Items from a dataset -
>>>
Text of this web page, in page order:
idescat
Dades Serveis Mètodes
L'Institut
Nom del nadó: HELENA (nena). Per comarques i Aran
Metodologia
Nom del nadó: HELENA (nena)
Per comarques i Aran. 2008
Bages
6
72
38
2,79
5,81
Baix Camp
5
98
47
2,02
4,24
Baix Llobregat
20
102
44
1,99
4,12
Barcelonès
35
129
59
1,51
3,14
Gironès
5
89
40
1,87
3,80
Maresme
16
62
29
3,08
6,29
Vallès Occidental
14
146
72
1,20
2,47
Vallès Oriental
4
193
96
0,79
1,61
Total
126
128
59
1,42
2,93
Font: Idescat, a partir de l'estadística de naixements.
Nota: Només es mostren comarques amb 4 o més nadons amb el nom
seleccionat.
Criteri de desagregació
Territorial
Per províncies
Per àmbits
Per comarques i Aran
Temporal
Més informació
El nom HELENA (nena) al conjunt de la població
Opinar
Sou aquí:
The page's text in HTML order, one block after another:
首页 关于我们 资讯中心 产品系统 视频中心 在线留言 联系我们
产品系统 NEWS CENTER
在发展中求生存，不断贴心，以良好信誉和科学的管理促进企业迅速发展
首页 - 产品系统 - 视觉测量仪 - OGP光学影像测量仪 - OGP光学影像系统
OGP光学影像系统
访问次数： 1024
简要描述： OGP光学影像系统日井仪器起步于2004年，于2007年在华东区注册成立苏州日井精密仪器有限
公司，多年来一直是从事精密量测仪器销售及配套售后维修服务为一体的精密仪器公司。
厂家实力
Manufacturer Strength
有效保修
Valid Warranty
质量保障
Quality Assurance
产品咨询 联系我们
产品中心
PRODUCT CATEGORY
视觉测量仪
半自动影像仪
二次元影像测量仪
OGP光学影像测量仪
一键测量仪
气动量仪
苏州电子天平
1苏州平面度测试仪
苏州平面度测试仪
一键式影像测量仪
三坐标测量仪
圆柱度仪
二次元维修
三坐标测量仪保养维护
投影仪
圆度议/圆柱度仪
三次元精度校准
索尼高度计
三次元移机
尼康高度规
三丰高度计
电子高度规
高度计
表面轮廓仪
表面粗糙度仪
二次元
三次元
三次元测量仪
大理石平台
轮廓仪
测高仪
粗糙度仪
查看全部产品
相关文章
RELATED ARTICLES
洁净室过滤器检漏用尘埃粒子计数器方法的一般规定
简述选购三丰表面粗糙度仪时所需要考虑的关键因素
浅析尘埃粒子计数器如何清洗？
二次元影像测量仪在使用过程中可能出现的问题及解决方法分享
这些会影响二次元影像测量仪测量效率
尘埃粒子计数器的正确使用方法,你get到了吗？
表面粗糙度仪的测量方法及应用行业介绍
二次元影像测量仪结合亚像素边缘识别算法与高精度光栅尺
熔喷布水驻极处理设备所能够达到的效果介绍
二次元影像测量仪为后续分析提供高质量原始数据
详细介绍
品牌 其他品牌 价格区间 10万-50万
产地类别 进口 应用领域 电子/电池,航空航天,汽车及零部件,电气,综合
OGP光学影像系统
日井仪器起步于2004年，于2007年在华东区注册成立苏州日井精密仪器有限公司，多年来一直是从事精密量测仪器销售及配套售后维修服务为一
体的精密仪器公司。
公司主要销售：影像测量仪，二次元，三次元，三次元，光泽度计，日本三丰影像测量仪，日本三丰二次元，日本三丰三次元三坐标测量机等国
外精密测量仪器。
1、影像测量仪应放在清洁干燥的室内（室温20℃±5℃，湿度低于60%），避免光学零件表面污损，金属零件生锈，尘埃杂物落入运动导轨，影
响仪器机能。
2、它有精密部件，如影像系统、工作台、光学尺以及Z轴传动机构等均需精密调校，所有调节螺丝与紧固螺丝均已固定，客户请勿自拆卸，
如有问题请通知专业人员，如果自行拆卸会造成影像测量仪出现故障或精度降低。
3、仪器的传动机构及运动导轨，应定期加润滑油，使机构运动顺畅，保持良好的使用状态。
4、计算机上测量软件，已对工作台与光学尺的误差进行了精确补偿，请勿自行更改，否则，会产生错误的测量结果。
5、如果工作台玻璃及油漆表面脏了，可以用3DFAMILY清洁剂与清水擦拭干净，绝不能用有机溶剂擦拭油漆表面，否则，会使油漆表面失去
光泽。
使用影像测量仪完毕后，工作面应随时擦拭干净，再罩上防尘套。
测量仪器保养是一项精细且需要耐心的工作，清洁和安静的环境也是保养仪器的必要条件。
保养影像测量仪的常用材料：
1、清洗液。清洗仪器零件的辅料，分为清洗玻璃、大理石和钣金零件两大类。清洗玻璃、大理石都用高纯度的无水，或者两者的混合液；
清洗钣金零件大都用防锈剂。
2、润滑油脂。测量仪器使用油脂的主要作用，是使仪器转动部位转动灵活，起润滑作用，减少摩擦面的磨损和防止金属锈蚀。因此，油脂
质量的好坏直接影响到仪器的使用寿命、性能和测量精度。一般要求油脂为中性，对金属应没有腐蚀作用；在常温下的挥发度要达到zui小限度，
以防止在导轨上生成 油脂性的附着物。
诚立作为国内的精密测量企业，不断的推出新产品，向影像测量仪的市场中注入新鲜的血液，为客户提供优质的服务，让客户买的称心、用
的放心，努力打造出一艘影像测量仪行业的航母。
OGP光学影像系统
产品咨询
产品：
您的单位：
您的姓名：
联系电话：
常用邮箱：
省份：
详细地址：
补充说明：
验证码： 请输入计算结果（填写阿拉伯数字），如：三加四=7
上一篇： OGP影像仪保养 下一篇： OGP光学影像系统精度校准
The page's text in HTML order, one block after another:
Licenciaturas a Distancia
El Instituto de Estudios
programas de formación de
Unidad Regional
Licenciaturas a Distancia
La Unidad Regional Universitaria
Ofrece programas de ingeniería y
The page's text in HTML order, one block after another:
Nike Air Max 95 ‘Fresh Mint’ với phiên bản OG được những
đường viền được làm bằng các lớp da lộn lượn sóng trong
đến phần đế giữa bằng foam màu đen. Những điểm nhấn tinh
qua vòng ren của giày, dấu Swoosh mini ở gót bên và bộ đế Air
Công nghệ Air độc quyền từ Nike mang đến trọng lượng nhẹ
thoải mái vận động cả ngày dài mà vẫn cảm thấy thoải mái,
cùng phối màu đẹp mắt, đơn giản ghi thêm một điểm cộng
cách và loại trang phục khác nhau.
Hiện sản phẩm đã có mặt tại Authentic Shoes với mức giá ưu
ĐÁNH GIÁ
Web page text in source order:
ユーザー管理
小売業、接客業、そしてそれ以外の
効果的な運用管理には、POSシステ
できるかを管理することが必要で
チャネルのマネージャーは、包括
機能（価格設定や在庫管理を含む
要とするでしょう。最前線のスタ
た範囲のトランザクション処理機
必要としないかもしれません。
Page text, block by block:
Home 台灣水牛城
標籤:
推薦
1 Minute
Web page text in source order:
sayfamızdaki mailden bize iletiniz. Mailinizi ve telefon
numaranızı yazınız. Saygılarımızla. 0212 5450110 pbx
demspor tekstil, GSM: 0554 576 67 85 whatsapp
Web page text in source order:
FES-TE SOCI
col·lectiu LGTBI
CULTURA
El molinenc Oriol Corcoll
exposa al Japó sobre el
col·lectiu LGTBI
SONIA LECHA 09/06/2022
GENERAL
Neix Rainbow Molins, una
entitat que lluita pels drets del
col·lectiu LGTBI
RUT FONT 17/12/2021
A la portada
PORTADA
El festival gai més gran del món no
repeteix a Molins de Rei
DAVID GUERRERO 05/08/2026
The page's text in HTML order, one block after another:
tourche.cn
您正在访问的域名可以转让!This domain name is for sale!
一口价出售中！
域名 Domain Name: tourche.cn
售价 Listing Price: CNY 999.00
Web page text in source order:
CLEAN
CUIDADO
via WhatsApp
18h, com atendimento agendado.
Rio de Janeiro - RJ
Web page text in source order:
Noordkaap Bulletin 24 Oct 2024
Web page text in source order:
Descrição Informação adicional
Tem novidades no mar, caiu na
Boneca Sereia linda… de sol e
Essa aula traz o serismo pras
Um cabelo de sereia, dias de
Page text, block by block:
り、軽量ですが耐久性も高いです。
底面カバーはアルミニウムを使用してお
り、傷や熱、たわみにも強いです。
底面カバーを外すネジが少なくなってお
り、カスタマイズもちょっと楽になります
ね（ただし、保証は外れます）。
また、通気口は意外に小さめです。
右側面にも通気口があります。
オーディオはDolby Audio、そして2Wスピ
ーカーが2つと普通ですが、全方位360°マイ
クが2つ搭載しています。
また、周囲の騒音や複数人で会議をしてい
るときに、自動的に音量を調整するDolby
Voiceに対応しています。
<<<
Exercise -
An exact copy of the lines above, from the one containing "18h, com atendimento agendado." through the one containing "り、傷や熱、たわみにも強いです。", is the whole of the answer.

Response below -
18h, com atendimento agendado.
Rio de Janeiro - RJ
Web page text in source order:
Noordkaap Bulletin 24 Oct 2024
Web page text in source order:
Descrição Informação adicional
Tem novidades no mar, caiu na
Boneca Sereia linda… de sol e
Essa aula traz o serismo pras
Um cabelo de sereia, dias de
Page text, block by block:
り、軽量ですが耐久性も高いです。
底面カバーはアルミニウムを使用してお
り、傷や熱、たわみにも強いです。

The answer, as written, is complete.